━━━━━ Information supplied ━━━━━

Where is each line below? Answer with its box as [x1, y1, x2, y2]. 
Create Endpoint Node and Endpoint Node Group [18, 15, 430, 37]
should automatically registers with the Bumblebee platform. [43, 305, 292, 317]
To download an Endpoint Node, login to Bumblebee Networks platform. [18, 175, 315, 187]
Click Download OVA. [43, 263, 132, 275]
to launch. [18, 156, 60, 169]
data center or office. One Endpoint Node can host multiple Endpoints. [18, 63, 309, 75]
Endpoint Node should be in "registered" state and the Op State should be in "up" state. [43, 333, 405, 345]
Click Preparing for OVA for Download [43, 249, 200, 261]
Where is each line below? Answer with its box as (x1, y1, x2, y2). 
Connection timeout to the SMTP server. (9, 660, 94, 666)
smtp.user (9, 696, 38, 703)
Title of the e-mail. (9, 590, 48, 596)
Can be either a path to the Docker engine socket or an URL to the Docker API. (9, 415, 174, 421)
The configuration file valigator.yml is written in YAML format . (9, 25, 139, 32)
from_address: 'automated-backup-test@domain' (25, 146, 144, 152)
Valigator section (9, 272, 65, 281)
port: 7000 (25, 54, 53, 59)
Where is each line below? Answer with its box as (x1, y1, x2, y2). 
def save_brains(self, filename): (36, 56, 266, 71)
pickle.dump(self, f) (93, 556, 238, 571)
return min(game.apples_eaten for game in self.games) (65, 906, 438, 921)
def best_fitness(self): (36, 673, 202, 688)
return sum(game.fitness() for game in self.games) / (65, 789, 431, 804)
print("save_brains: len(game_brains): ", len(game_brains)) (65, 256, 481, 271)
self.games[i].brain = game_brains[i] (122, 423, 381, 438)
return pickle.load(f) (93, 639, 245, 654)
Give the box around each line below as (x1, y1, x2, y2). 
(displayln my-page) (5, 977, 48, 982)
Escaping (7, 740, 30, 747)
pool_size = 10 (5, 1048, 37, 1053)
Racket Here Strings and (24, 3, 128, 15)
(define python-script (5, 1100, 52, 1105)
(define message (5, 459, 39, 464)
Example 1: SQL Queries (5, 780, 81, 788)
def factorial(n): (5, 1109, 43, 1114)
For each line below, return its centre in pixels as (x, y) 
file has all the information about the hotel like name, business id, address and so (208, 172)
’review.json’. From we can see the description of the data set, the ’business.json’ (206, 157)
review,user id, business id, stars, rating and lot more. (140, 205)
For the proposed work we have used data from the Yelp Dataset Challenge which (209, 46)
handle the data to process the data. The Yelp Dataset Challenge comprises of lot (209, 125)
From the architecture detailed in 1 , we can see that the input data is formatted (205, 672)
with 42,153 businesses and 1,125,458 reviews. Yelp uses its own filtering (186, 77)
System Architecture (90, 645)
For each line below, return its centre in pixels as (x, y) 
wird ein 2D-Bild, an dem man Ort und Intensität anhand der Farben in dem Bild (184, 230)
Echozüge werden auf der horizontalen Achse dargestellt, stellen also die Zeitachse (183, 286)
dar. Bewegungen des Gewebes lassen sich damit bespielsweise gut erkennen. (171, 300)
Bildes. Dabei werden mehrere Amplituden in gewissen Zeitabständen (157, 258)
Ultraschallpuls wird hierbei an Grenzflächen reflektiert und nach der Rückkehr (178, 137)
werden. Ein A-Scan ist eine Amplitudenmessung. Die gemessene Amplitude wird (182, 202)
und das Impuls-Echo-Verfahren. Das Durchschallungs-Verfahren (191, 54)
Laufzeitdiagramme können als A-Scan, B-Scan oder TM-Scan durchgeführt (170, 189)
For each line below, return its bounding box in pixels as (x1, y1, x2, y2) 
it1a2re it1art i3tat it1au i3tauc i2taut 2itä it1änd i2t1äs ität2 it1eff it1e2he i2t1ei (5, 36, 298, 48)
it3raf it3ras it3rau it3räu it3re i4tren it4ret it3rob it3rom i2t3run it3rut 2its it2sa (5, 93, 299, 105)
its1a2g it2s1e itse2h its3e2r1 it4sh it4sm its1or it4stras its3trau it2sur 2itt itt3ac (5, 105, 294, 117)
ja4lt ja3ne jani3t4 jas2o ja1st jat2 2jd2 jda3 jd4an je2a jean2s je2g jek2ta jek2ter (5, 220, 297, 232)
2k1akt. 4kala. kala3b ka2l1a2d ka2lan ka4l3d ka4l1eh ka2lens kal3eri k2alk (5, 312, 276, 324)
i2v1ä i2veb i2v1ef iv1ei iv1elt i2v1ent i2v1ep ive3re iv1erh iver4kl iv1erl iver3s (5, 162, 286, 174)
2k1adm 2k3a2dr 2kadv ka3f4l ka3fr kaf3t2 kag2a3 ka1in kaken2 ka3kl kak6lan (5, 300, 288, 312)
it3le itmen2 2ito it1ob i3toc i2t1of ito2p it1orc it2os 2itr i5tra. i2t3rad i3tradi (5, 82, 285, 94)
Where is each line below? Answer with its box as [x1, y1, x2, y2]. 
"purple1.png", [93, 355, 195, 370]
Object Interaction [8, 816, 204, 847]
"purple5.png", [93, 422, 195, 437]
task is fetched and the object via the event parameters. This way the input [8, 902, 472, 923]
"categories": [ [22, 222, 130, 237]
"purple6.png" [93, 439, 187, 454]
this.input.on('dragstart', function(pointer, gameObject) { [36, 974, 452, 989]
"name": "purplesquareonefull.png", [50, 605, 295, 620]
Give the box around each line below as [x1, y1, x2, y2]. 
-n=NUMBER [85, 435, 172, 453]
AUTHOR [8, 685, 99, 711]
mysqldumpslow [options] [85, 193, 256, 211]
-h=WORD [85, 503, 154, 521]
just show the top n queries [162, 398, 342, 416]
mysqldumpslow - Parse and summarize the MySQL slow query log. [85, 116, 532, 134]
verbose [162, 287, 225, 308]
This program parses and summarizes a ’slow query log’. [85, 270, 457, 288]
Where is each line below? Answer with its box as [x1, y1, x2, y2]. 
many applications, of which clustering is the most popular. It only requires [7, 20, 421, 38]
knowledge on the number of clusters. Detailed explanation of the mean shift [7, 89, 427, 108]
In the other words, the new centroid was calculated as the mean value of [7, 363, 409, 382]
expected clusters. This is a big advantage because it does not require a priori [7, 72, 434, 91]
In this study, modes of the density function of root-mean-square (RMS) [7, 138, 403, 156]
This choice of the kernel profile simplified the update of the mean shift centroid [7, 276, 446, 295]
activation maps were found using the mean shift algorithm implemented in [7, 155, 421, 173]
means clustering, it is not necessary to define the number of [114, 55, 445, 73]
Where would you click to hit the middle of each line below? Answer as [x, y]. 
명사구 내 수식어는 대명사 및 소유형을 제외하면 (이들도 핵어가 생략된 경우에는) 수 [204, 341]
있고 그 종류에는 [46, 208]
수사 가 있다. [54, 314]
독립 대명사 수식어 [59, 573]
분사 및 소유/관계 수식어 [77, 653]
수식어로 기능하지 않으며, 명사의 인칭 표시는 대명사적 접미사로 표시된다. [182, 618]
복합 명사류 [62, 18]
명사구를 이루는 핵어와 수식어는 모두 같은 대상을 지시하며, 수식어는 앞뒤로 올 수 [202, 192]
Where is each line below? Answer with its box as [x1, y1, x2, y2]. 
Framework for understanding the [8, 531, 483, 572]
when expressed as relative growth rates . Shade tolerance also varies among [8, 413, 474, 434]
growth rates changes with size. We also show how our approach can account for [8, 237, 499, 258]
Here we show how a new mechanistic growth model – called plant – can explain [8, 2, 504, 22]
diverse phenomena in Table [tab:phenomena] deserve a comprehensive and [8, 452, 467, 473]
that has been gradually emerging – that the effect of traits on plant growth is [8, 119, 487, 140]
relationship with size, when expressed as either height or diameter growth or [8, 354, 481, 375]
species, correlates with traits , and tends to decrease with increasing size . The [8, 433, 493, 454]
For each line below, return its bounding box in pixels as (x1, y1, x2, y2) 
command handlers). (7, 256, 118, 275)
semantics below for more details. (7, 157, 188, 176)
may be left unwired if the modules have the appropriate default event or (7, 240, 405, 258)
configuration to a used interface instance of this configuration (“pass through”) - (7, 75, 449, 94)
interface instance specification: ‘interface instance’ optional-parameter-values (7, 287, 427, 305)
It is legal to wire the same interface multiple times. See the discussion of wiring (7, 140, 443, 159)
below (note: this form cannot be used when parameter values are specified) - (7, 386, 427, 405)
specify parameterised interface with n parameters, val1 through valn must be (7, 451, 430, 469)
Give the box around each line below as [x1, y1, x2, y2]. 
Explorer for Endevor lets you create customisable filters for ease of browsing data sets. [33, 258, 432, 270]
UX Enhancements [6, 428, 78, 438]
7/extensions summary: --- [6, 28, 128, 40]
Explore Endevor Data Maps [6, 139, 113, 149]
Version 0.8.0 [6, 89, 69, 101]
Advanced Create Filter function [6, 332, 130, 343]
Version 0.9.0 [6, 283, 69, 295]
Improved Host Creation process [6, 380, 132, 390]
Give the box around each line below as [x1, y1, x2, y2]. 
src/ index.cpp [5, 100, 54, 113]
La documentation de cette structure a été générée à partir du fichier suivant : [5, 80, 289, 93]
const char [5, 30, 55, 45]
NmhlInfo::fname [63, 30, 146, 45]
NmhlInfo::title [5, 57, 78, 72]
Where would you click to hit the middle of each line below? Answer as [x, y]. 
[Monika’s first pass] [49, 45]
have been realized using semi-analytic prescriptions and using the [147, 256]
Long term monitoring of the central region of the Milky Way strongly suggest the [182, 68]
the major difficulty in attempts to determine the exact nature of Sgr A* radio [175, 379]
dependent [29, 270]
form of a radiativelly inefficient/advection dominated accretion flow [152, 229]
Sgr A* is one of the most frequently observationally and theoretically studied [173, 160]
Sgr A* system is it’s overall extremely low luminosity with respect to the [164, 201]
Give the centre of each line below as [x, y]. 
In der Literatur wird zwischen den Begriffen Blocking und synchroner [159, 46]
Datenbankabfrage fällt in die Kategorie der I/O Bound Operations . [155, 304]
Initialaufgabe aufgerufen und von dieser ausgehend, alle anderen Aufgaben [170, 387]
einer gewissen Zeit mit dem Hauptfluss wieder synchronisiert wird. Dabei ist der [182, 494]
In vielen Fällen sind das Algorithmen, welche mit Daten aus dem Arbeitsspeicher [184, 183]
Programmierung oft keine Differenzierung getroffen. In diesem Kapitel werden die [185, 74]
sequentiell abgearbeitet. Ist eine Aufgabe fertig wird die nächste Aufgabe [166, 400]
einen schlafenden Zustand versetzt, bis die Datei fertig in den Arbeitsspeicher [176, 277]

━━━━━

# Instructions to follow
Starting at the line that has "Escaping (7, 740, 30, 747)" in the records above, restate word for word every line until the one that has "werden. Ein A-Scan", and include that one as well.

# Response to the exercise
Escaping (7, 740, 30, 747)
pool_size = 10 (5, 1048, 37, 1053)
Racket Here Strings and (24, 3, 128, 15)
(define python-script (5, 1100, 52, 1105)
(define message (5, 459, 39, 464)
Example 1: SQL Queries (5, 780, 81, 788)
def factorial(n): (5, 1109, 43, 1114)
For each line below, return its centre in pixels as (x, y) 
file has all the information about the hotel like name, business id, address and so (208, 172)
’review.json’. From we can see the description of the data set, the ’business.json’ (206, 157)
review,user id, business id, stars, rating and lot more. (140, 205)
For the proposed work we have used data from the Yelp Dataset Challenge which (209, 46)
handle the data to process the data. The Yelp Dataset Challenge comprises of lot (209, 125)
From the architecture detailed in 1 , we can see that the input data is formatted (205, 672)
with 42,153 businesses and 1,125,458 reviews. Yelp uses its own filtering (186, 77)
System Architecture (90, 645)
For each line below, return its centre in pixels as (x, y) 
wird ein 2D-Bild, an dem man Ort und Intensität anhand der Farben in dem Bild (184, 230)
Echozüge werden auf der horizontalen Achse dargestellt, stellen also die Zeitachse (183, 286)
dar. Bewegungen des Gewebes lassen sich damit bespielsweise gut erkennen. (171, 300)
Bildes. Dabei werden mehrere Amplituden in gewissen Zeitabständen (157, 258)
Ultraschallpuls wird hierbei an Grenzflächen reflektiert und nach der Rückkehr (178, 137)
werden. Ein A-Scan ist eine Amplitudenmessung. Die gemessene Amplitude wird (182, 202)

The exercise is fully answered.